Global cybercrime losses are estimated to reach $6 trillion this year and $10.5 trillion by 2025. To address this, business owners are racing to strengthen their cybersecurity measures to prevent data breaches that could put their investment and reputation in trouble. One of these measures is the hiring of white hat hackers (WHHs), experienced bug hunters who find flaws in the IT systems and networks and provide solutions. These ethical hackers are fast becoming in-demand with the market value for their services expected to reach $4.1-B by 2027 globally.
Allan Jay Dumanhug, Chief Information and Security Officer of Secuna, the largest cybersecurity testing platform in the Philippines which finds an organization’s IT security flaws that cybercriminals exploit, explains the difference between the WHHs and their malicious counterparts, the Black Hat Hackers (BHHs): “WHHs are all ethical, moral, and cybersecurity professionals making an honest living. They enjoy the intellectual challenge of creatively overcoming and circumventing limitations to keep the Filipino business community safe,” Dumanhug said. “They are very familiar with the tactics of BHHs who are the ones who attack organizations to steal data, compromise systems, and do other kinds of cyber damage. WHHs use this knowledge and their expertise to counter the BHHs’ attack as well as assess the organization’s level of strength in withstanding it.”
The Department of Information and Communications Technology has certified Secuna as a recognized Cybersecurity Assessment Service Provider. Secuna connects companies and brands to vetted and trusted international cybersecurity professionals who simulate cyber-attacks and find security flaws that BHHs can exploit to gain access to IT systems.
ctulu, the #1-ranked WHH of Secuna, discusses the risks that Philippine businesses face: “Most of the companies in the Philippines do not have a Vulnerability Disclosure Policy or a program where their researchers can report potential vulnerabilities to them. Some of the high-profile breaches in the country could have been avoided if there was a program where researchers can report their findings. This highlights the importance of White Hat Hacking in the country.”
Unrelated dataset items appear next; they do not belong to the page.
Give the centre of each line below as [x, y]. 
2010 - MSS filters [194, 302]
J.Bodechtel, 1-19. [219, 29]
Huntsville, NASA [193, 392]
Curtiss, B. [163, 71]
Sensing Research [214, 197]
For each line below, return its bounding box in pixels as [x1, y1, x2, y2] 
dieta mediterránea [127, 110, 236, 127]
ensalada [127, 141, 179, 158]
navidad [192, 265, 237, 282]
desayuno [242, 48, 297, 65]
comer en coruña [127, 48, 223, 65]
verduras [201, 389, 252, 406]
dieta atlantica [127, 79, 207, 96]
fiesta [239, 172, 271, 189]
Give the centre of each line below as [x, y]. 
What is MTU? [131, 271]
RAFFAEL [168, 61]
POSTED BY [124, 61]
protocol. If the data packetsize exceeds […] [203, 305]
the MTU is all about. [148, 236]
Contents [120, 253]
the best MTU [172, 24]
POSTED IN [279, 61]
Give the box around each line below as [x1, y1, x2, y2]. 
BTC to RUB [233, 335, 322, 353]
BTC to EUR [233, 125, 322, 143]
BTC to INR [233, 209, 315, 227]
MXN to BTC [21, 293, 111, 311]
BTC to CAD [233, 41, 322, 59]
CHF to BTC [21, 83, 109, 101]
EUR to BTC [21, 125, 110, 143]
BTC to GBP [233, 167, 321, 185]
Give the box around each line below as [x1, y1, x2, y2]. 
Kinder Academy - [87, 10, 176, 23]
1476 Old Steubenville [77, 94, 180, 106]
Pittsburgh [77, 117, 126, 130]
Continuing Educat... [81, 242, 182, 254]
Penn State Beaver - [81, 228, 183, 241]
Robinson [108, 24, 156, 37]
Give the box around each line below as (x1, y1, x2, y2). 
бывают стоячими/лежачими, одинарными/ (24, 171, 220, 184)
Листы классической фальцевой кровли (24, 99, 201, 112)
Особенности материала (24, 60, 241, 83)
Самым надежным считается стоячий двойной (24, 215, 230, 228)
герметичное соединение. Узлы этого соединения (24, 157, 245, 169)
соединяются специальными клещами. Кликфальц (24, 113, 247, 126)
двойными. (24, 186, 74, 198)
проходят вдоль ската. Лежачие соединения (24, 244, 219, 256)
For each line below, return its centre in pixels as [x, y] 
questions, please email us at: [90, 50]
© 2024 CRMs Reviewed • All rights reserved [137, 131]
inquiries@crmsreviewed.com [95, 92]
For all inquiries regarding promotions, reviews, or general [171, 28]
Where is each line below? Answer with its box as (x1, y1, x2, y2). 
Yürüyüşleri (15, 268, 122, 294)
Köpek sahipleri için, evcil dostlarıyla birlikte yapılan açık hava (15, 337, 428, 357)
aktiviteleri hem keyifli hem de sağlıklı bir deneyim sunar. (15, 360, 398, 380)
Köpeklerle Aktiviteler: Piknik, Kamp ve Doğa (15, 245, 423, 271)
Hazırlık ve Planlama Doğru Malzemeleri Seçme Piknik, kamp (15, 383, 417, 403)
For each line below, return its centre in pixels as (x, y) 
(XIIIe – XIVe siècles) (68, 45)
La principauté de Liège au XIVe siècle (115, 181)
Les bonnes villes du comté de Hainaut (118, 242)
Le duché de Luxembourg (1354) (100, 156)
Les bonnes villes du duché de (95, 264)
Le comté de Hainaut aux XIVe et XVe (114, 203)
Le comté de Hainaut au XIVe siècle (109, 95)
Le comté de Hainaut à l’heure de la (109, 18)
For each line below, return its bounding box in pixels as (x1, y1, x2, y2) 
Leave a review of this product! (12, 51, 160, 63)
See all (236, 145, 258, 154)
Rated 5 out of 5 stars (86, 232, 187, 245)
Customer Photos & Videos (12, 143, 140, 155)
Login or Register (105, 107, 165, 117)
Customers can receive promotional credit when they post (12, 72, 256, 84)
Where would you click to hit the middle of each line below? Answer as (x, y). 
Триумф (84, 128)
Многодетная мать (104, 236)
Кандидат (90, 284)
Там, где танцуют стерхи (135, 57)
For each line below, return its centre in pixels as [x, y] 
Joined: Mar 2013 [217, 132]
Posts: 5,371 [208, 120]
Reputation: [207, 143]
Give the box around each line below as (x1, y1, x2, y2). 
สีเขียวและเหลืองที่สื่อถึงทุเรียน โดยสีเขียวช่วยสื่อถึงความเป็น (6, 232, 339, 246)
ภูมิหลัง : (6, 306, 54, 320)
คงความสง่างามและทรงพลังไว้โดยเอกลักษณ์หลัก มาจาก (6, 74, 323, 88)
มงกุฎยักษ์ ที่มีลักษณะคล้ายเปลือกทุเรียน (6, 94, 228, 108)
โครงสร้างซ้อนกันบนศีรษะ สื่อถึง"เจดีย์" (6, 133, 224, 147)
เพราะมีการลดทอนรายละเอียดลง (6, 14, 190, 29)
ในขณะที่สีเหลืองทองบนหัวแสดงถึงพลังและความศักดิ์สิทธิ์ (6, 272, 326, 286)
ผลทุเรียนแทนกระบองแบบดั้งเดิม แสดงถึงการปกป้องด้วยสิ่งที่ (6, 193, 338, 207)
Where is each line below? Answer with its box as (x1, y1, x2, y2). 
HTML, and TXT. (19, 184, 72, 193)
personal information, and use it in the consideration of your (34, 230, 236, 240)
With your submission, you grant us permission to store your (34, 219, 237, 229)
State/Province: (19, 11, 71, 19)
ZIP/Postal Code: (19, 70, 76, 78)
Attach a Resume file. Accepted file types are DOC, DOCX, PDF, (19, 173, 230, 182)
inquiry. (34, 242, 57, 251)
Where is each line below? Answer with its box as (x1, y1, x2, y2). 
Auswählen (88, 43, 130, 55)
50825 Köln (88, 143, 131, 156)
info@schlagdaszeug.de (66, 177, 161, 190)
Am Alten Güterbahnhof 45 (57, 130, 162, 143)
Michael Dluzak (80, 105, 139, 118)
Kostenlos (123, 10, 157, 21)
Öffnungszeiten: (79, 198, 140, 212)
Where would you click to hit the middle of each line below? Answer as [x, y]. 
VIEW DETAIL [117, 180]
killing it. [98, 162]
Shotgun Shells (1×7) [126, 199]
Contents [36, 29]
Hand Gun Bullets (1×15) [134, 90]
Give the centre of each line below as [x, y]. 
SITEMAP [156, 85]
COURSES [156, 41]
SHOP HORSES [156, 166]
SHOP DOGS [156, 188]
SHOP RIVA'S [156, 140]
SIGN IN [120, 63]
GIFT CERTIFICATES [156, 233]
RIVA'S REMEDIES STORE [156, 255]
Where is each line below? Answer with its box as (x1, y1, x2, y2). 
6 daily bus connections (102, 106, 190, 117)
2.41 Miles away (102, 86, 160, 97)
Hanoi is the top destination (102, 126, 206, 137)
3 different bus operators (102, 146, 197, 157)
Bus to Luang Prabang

Chris Laconsay, another Secuna-registered WHH says, “Cybercrime and cyber-related offenses are now starting to increase. To combat this scourge of cyber-attacks, hiring WHHs enables companies to find flaws in their cybersecurity before those flaws are found and exploited by someone with criminal intentions.”
ctulu, who has audited and tested the COVID-19-related systems of the Philippine Red Cross in the Secuna platform, dispels the stereotypical negative view of WHHs, “Not all hackers are bad. Many of the WHHs are actually security professionals hired by companies to find and exploit vulnerabilities before the BHHs find them and take advantage.”
To excel in his profession, “a top WHH should have these two qualities: an endless curiosity and patience,” says ctulu. “To drive your curiosity to hack and break things, you need a lot of patience since finding bugs is not easy.”
“White hat hacking involves a great deal of problem-solving skills and creativity. As I observed, currently famous WHHs are usually very good at these,” says Laconsay. “Learning newer things is what gives me immense motivation. Willingness to learn a new trick or trade is what kept me going.”
A Bachelor’s Degree in Information Security and/or Computer Science provides a strong foundation for any WHH. Training courses that result in certification that recruiters look for, such as the Offensive Security Certified Professional (OSCP) program, are also one preparation for the WHH career path. Once hired, the WHHs can work themselves up the organization with positions like Penetration Tester, Red Team, Application Security Engineer, and Security Researcher, among others. The salary of a Philippine-based WHH ranges from PHP 18,200 to PHP 63,000.
ctulu adds, “Knowing Python, C++ or Structured Query Language (SQL) is an advantage.” At the same time, he points out that WHHs can come from various backgrounds that, like their tasks, break the mold. He says, “Some of the WHHs I know are nurses, businessmen, or taxi drivers. As long as the hacker can follow the rules, conduct tests, write the reports properly, and have a good attitude, there won’t be any problems.”
Laconsay adds, “Though anyone can become a WHH without any programming skills, you need to have at least one programming language to be good in this craft.”
Unfortunately, the negative public perception of the word “hacking” has been associated with the criminal activity of BHHs, and made companies hesitate in hiring WHHs. It has also prevented WHHs from volunteering or stepping out to help companies once or before a breach happens. ctulu says, “Helpful hackers who see a potential threat usually don’t say something because they are afraid that doing so might land them in jail. However, reporting these flaws is critically important. Failure to do so gives malicious hackers or the BBHs the means and opportunity to hide and strike from the shadows.”